Housecall with host David Doman, M.D. is asking this and other questions to Dr. Andrew Stemer, Director of Stroke Neurology at MedStar Georgetown University Hospital. This is an important topic to spread awareness and educate the public about Strokes. They are the #1 cause of adult disability, not only in the United States, but the entire Western Hemisphere and the #5 cause of death. There are about a million strokes a year, 85% are Ischemic Strokes-not enough blood and oxygen gets to a part of the brain and 15% are Hemorrhagic Strokes-a blood vessel has a leak. It is important with Hemorrhagic Strokes that the cause is discovered to prevent future strokes.
Similar Risk Factors for Ischemic and Hemorrhagic Strokes-High Blood Pressure, High Cholesterol, and Diabetes
Atherosclerosis-Narrowing of blood vessel in the neck or brain
Blood Clot from else where in the body can get pumped out anywhere including the brain.
Heart-Valves can get infected or something is wrong with the valve. Congestive Heart Failure-clots can form in the heart and heart doesn’t pump well enough
One of the most common things is Afib or atrial fibrillation which is an a type of arrhythmia, or irregular heartbeat. Part of the heart fibrillate or quivers and doesn’t fully pump.
There are a newer generation of medications that dramatically reduces clot when taken properly.
In general because the brain controls everything, it depends on where the stroke is and can have almost any type of symptoms. Primarily the symptoms would be effecting one side of the body or face.
Strokes can be a spectrum with mild to severe symptoms. In healing a stroke, the acute treatment needs to occur in the first couple of hours. TPA-tissue plasminogen activator, Clot busting medicine needs to be administered within 4 1/2 hours from the beginning of symptoms. Best to not chance it and go to the hospital to be evaluated, your life may depend on it.
Strokes is one of the few if not the only neurologic disease that can be completely reversed when it’s recognized and treated early. The tools doctors have are better then ever, but time still is a big factor! Make sure to communicate at the hospital that you are suspicious of a stroke. You will get immediate attention and the initial work up will be done and a CAT scan.

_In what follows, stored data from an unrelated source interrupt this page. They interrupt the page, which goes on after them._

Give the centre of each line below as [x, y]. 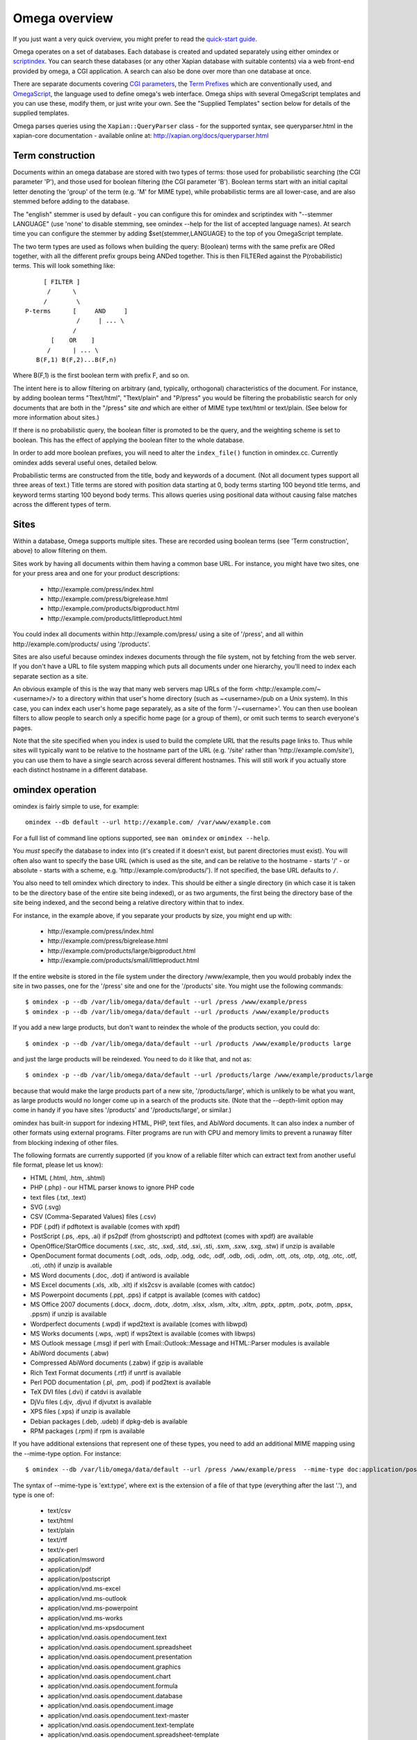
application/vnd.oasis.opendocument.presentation [120, 1657]
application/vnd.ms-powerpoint [93, 1608]
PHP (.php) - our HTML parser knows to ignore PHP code [112, 1187]
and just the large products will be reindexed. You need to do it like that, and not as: [132, 1059]
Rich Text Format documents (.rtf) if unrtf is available [106, 1373]
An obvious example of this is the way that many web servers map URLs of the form [133, 689]
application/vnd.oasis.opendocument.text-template [121, 1725]
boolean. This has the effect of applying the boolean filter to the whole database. [129, 440]
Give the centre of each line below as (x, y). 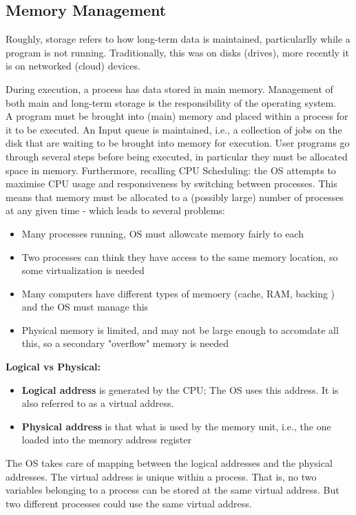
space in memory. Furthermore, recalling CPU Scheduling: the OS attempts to (171, 170)
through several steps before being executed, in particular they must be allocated (177, 156)
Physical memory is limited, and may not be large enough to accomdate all (180, 329)
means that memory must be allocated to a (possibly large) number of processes (175, 197)
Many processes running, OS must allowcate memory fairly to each (163, 233)
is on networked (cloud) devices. (73, 66)
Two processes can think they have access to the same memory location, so (180, 256)
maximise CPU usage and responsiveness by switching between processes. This (171, 183)
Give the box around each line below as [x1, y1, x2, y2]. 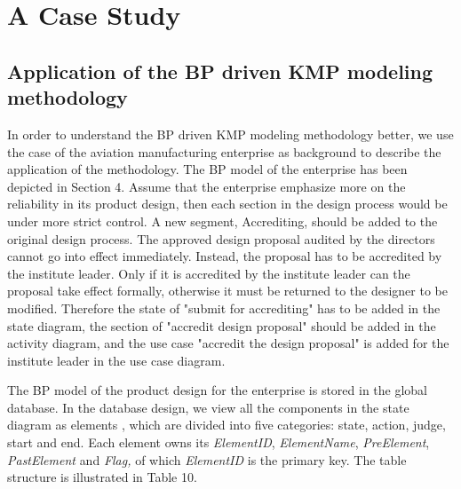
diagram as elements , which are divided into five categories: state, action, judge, [7, 415, 446, 434]
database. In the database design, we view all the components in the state [7, 398, 409, 416]
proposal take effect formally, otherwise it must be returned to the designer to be [7, 281, 448, 300]
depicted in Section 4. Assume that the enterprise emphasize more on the [7, 177, 406, 195]
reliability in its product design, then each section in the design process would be [7, 194, 448, 213]
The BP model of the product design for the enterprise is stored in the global [7, 381, 428, 399]
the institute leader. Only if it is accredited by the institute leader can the [7, 264, 410, 282]
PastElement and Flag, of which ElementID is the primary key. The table [7, 450, 407, 469]
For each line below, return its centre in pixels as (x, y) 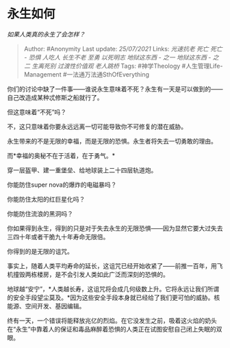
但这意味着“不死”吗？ (37, 112)
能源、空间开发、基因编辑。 (46, 306)
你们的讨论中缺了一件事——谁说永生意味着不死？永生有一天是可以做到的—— (115, 89)
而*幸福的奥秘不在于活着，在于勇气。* (61, 155)
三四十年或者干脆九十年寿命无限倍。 (58, 237)
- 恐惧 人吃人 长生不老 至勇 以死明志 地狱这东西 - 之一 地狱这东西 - (117, 57)
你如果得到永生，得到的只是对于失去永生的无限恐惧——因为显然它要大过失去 (115, 228)
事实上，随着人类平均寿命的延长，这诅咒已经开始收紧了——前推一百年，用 (112, 266)
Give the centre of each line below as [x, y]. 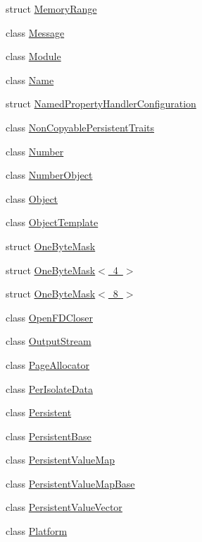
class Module [33, 56]
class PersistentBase [49, 436]
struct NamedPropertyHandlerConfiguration [101, 104]
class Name [30, 79]
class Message [35, 32]
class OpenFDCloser [49, 317]
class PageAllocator [48, 364]
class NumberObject [49, 175]
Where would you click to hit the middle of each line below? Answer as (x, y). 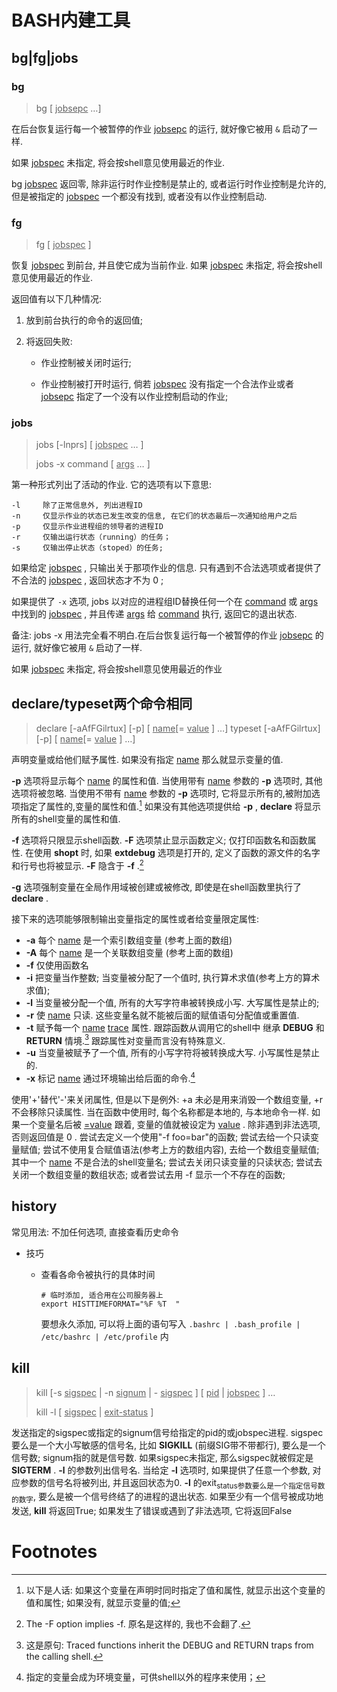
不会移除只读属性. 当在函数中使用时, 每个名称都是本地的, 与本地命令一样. (160, 1112)
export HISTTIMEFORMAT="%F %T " (110, 1304)
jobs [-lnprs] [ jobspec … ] (89, 445)
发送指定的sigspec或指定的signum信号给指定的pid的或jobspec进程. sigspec (167, 1432)
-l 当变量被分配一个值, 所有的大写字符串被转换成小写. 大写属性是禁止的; (172, 1002)
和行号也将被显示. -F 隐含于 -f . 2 (77, 864)
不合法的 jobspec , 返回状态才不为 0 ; (87, 580)
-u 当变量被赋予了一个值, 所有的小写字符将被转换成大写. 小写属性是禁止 (172, 1053)
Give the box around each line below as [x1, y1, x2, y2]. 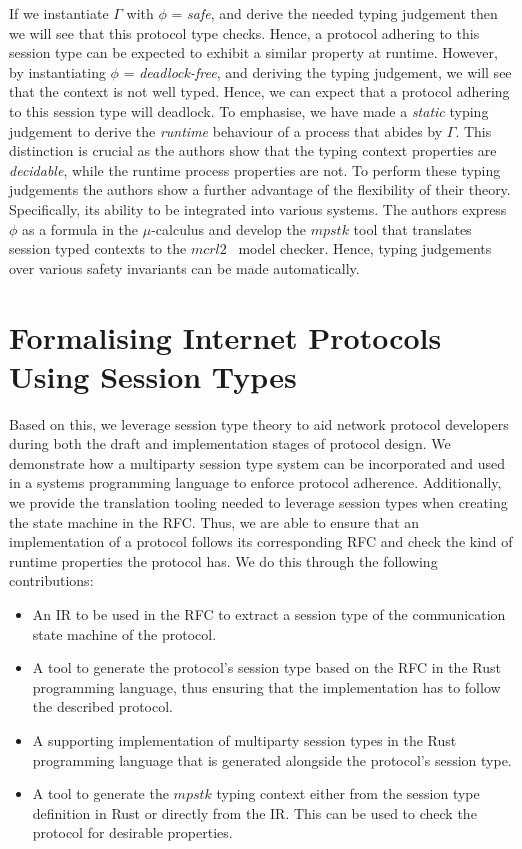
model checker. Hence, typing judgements [238, 238, 492, 259]
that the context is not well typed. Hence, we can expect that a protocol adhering [9, 81, 510, 102]
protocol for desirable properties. [32, 822, 233, 843]
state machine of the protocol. [32, 623, 217, 644]
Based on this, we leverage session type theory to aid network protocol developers [9, 413, 509, 434]
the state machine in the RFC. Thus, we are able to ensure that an [9, 511, 420, 532]
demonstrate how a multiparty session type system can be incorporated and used [9, 452, 506, 473]
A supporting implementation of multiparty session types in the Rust [32, 729, 457, 750]
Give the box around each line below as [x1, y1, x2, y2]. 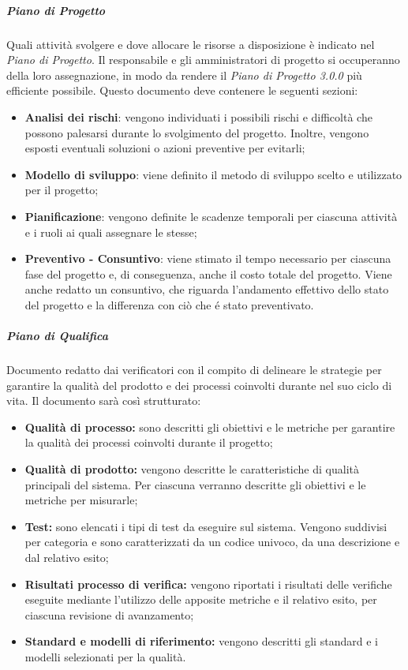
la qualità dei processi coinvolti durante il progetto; [24, 434, 273, 451]
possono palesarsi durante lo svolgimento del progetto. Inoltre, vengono [24, 124, 369, 140]
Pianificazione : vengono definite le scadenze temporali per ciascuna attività [24, 208, 398, 224]
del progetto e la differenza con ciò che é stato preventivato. [24, 296, 314, 313]
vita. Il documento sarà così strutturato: [6, 392, 201, 409]
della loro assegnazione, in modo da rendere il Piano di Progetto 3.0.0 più [6, 66, 362, 83]
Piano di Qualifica [6, 328, 108, 344]
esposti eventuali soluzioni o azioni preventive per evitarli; [24, 140, 305, 156]
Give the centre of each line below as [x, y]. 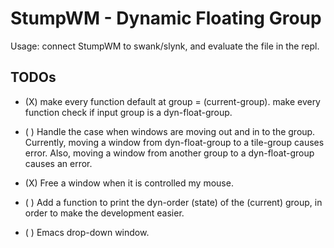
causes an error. [58, 163]
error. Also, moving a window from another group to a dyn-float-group [169, 153]
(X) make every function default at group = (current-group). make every [172, 101]
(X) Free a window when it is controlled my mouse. [129, 183]
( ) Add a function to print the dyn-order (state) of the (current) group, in [173, 202]
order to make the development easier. [104, 213]
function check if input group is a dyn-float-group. [128, 112]
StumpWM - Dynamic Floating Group [166, 18]
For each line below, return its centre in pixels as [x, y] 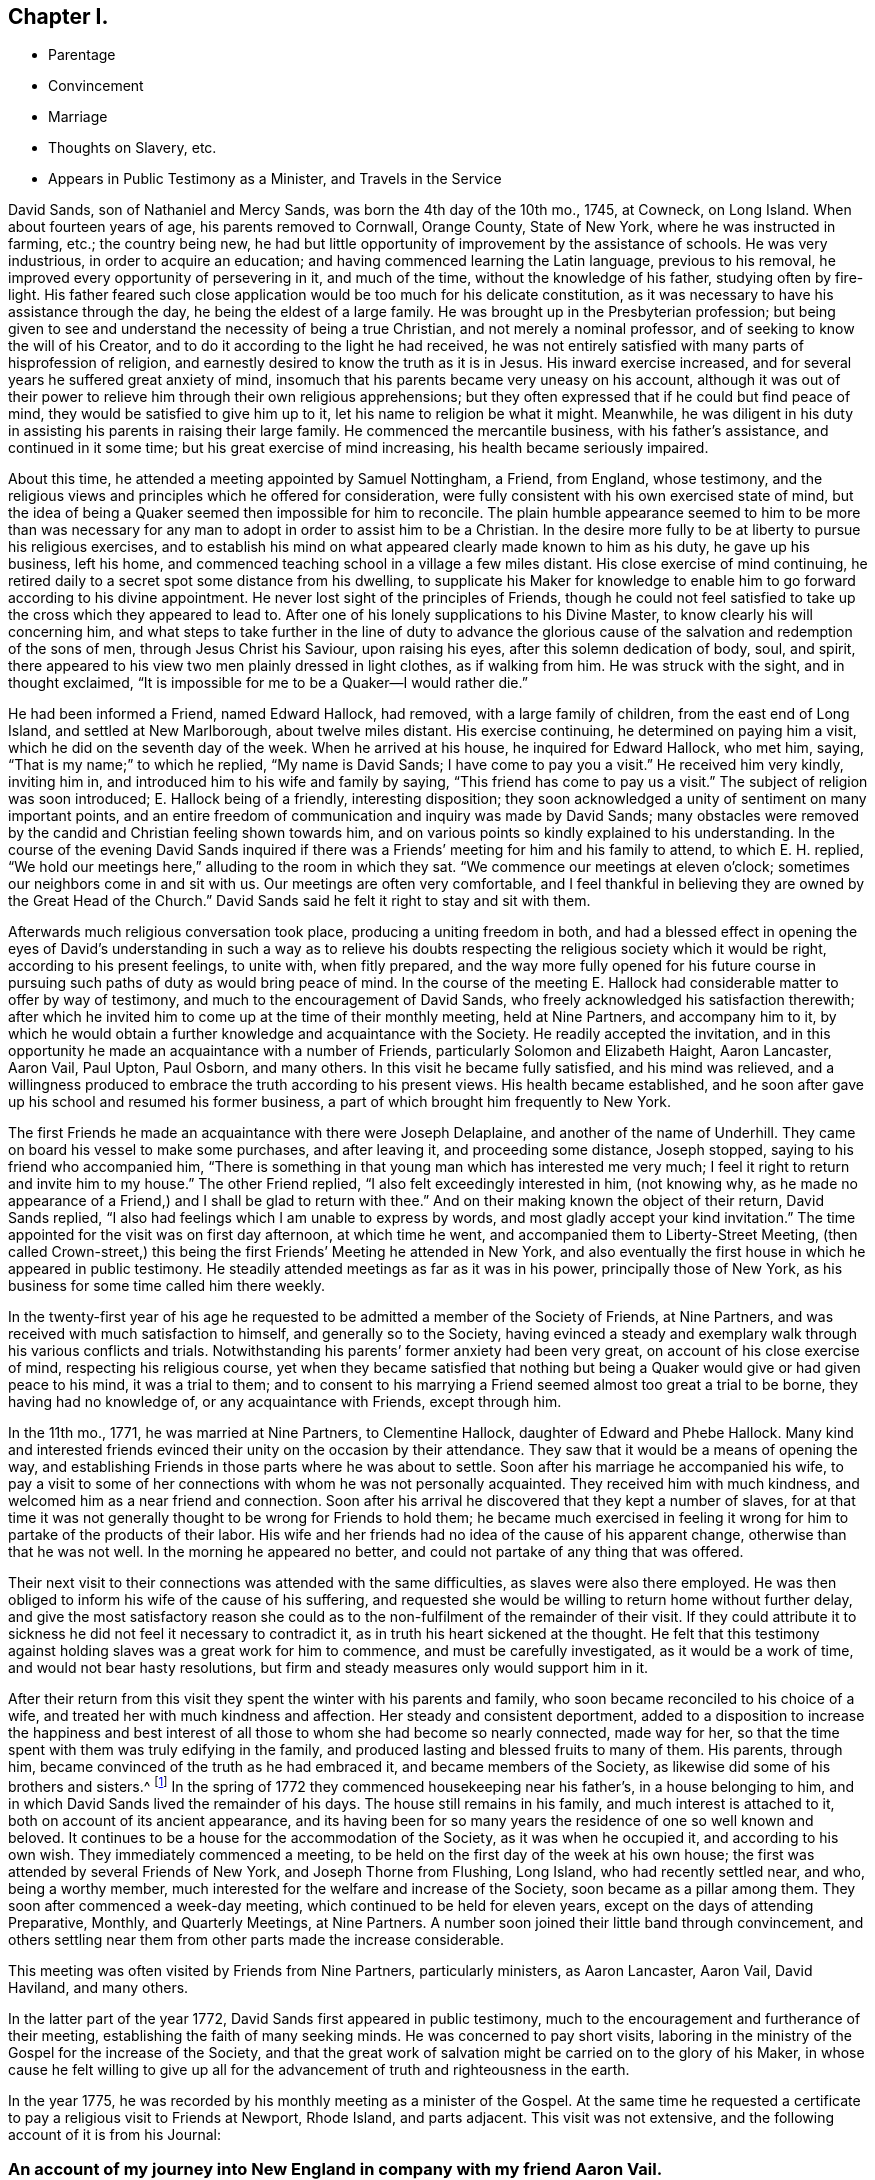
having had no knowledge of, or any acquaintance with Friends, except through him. [285, 1402]
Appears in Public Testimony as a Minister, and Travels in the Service [275, 179]
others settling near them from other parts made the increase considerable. [256, 1940]
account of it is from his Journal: [114, 2135]
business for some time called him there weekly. [167, 1286]
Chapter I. [58, 16]
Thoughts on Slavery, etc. [132, 148]
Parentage [82, 55]
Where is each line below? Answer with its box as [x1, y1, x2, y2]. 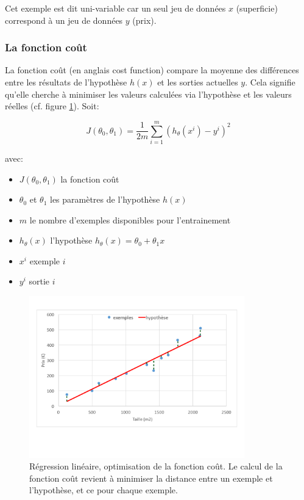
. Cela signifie [245, 76, 295, 88]
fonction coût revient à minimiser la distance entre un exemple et [29, 471, 273, 484]
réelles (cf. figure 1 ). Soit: [5, 100, 99, 112]
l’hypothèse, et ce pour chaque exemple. [29, 484, 178, 496]
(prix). [132, 13, 157, 26]
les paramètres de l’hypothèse [49, 193, 160, 206]
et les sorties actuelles [157, 76, 238, 88]
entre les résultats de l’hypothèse [5, 76, 127, 88]
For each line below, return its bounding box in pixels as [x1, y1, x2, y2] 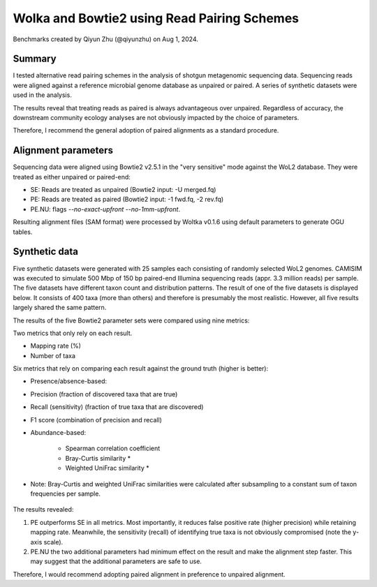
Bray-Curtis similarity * [65, 454, 131, 462]
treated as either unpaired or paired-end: [13, 172, 131, 181]
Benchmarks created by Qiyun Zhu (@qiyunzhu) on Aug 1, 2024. [13, 35, 199, 43]
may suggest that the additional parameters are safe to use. [30, 557, 202, 565]
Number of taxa [30, 351, 76, 359]
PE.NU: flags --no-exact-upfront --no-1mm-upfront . [30, 205, 181, 213]
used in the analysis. [13, 91, 73, 99]
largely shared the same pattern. [13, 304, 107, 312]

1 in 5 people wake up with a stroke. They don’t know how long they have had symptoms, so they are not eligible for the TPA medicine.
Another main line of treatment for larger strokes are Mechanical Thrombectomy is a minimum invasive brain surgery where they go inside the blood vessel usually from the wrist or hip area. They go in with a small tube, watch on an X-ray, take photos, then go in the brain, and pull the clot out. This is available for some patients depending on where the location and severity of the stroke.
After a stroke many people recover even if they didn’t get the acute treatment that give them the best chance to recover. It takes time and it might not be 100% effective. With treatment earlier is generally better, but to early can be an issue too. The time to start treatment still isn’t exactly clear in ever patient, but research is being conducted. After a stroke there is swelling that peaks at 3-5 days, but can last weeks after.
Over the first 3 months there is dramatic improvements. At 6, 12, 24 months there are still improvements, but it isn’t as severe. There really is not cap on time for therapy with a Stroke. You take the time your body needs to heal.
Fortunately in Washington, D.C. there is MedStar National Rehabilitation Hospital is one of the premier Neuro Rehab Centers in the country with advanced facilities and research.